SOURCE MATERIAL:

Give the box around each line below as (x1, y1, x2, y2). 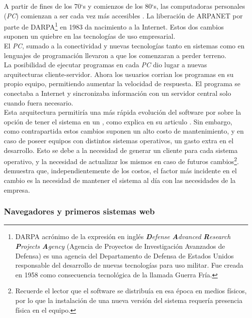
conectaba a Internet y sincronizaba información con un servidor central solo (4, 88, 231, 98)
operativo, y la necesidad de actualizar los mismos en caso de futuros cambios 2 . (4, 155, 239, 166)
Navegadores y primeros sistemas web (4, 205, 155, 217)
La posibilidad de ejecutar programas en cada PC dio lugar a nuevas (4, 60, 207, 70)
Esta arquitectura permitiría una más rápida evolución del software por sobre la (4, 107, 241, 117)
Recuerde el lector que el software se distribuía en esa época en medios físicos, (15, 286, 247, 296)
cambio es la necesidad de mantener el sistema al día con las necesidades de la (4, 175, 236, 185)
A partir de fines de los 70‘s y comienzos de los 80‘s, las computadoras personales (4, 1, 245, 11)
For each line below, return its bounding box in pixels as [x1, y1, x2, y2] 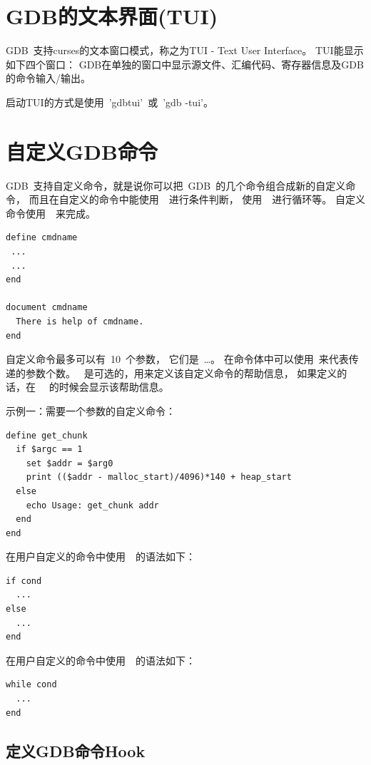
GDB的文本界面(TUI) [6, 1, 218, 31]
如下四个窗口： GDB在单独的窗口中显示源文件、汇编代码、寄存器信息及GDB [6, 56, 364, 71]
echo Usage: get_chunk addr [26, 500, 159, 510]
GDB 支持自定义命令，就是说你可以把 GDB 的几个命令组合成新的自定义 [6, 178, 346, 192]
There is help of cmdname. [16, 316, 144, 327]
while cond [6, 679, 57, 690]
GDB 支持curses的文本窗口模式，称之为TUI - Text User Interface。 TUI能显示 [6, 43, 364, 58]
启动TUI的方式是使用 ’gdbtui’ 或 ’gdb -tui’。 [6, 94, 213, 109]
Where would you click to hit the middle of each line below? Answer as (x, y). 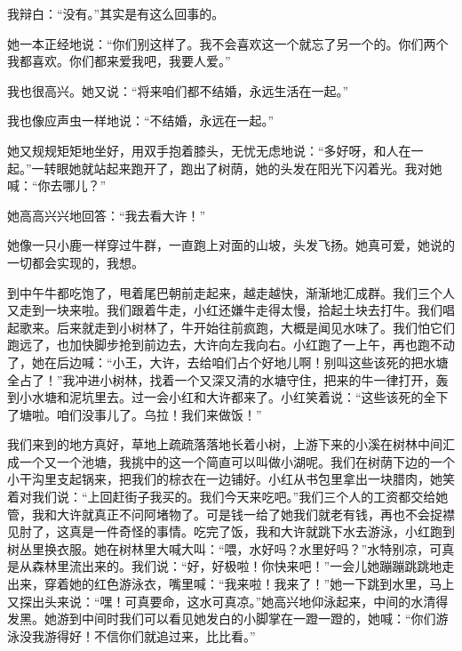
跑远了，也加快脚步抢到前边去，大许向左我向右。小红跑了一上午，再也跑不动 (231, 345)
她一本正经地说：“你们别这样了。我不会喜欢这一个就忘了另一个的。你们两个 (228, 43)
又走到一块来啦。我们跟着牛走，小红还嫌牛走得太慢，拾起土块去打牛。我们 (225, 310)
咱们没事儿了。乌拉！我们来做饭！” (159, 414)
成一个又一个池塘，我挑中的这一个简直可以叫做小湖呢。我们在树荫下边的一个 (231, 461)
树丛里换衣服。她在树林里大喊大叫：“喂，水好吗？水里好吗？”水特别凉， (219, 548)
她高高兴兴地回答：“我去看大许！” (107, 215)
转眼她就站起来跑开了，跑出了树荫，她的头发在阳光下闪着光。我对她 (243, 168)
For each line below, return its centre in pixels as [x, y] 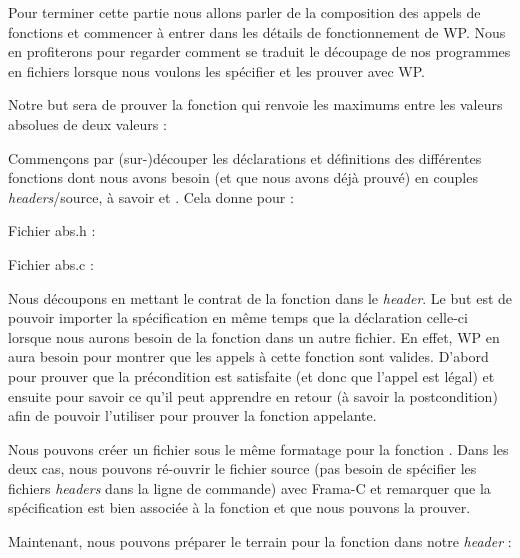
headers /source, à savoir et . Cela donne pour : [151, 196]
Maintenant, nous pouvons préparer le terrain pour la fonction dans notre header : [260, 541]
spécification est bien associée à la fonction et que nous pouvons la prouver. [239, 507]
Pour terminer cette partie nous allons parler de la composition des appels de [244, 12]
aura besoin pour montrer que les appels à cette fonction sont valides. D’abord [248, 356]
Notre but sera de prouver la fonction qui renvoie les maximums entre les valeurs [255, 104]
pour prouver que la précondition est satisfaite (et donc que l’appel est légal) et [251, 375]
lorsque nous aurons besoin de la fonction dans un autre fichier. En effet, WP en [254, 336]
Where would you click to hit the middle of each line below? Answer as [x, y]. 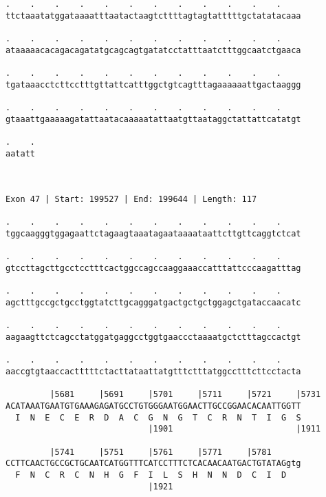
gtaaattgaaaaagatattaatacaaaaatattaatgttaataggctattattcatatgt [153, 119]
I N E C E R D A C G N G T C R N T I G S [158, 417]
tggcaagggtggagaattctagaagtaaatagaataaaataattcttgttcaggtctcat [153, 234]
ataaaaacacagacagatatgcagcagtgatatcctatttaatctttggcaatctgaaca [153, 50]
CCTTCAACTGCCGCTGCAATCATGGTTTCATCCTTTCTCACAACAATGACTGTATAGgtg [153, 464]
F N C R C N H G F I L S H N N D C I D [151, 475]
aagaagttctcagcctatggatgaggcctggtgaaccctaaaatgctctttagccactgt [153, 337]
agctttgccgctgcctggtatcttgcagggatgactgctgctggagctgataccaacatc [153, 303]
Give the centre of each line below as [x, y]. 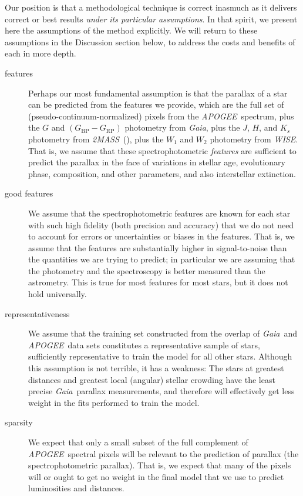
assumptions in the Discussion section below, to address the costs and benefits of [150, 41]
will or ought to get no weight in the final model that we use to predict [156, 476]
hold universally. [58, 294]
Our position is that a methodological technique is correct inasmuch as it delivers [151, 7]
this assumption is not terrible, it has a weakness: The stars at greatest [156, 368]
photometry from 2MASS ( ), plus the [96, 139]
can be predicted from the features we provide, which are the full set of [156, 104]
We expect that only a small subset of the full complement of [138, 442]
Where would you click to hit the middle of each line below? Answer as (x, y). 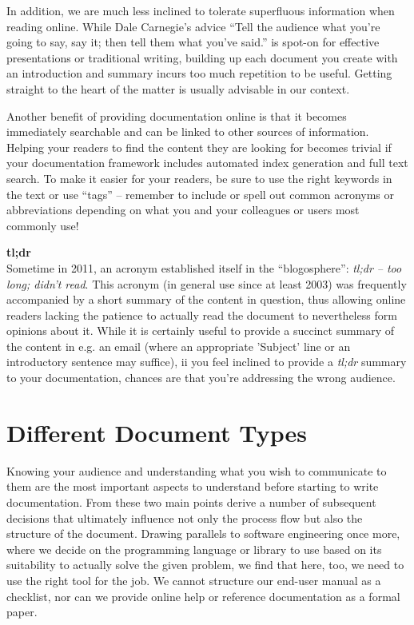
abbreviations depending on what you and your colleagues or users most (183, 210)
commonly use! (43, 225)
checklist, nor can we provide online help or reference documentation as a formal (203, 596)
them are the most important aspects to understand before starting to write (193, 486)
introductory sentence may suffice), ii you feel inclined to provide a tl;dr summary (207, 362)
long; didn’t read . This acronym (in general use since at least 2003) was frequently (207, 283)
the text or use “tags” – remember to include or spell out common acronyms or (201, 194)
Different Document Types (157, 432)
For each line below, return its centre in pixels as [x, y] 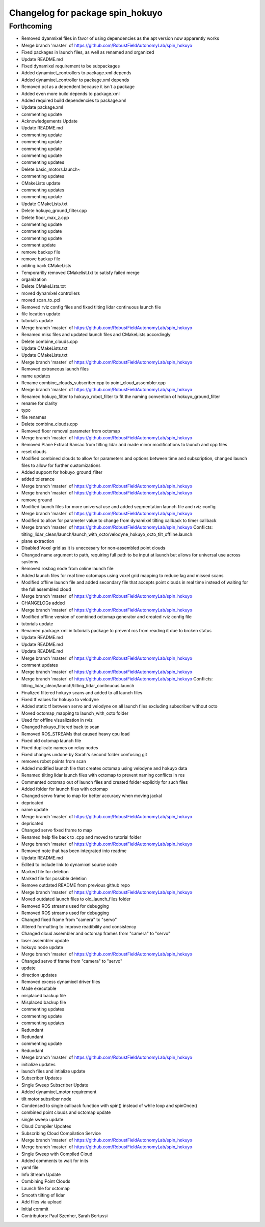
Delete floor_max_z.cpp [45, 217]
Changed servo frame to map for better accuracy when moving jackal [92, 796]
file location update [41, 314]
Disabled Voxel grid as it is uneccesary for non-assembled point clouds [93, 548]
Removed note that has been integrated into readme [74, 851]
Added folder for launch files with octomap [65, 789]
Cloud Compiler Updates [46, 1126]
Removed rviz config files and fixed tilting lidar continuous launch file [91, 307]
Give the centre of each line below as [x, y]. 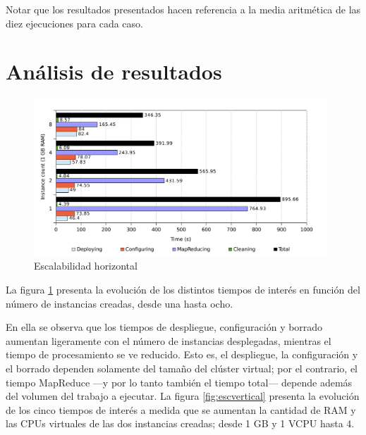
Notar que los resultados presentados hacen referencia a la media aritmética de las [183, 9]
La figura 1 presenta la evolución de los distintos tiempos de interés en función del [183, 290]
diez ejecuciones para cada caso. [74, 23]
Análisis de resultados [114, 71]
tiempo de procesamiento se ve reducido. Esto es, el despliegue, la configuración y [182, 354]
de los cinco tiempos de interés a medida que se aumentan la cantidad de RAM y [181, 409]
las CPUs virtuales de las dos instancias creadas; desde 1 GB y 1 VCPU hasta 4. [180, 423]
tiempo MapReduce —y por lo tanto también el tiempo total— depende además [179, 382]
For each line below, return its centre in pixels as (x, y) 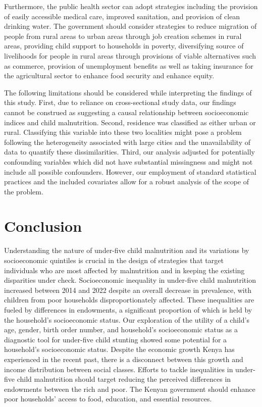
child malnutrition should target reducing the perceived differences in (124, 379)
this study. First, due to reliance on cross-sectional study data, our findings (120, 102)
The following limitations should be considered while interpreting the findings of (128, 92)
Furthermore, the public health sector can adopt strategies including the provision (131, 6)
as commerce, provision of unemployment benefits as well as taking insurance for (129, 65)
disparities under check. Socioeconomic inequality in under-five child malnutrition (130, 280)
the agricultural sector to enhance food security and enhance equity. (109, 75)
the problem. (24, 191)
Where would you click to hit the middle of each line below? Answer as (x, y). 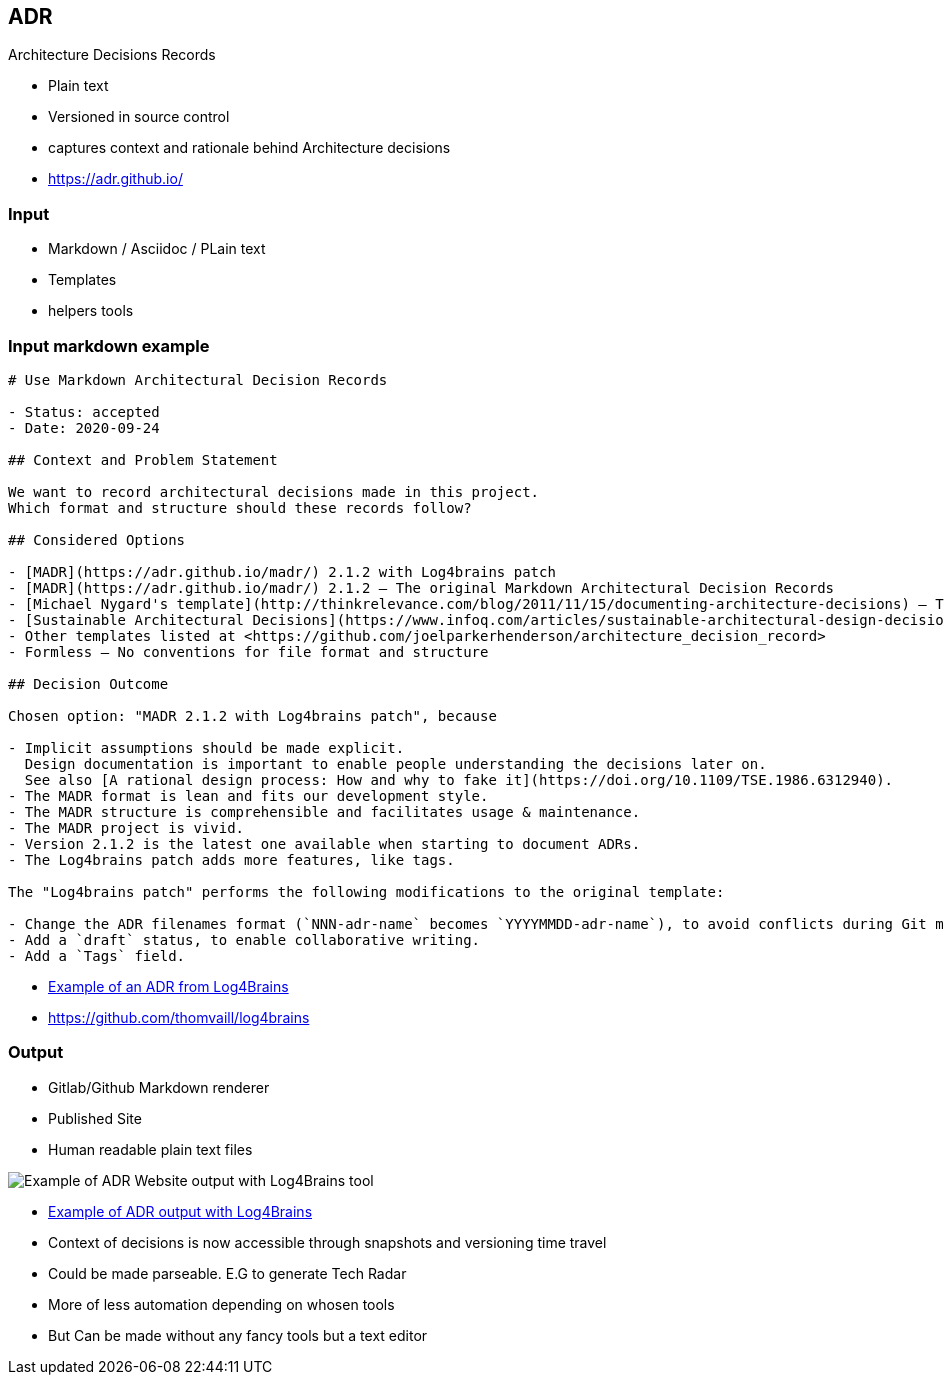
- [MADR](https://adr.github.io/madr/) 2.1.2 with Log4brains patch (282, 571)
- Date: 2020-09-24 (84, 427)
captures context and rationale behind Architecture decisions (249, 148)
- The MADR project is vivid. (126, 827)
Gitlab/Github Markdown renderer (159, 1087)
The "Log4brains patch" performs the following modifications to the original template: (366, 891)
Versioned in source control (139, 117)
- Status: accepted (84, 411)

WHAT THE EXERCISE ASKS: Exercise for the records above: copy only the lines from the one with "file location update [41, 314]" to the one with "las CPUs virtuales", both ends kept, and drop the pictures.

FINISHED TASK:
file location update [41, 314]
Disabled Voxel grid as it is uneccesary for non-assembled point clouds [93, 548]
Removed note that has been integrated into readme [74, 851]
Added folder for launch files with octomap [65, 789]
Cloud Compiler Updates [46, 1126]
Removed rviz config files and fixed tilting lidar continuous launch file [91, 307]
Give the centre of each line below as [x, y]. 
Notar que los resultados presentados hacen referencia a la media aritmética de las [183, 9]
La figura 1 presenta la evolución de los distintos tiempos de interés en función del [183, 290]
diez ejecuciones para cada caso. [74, 23]
Análisis de resultados [114, 71]
tiempo de procesamiento se ve reducido. Esto es, el despliegue, la configuración y [182, 354]
de los cinco tiempos de interés a medida que se aumentan la cantidad de RAM y [181, 409]
las CPUs virtuales de las dos instancias creadas; desde 1 GB y 1 VCPU hasta 4. [180, 423]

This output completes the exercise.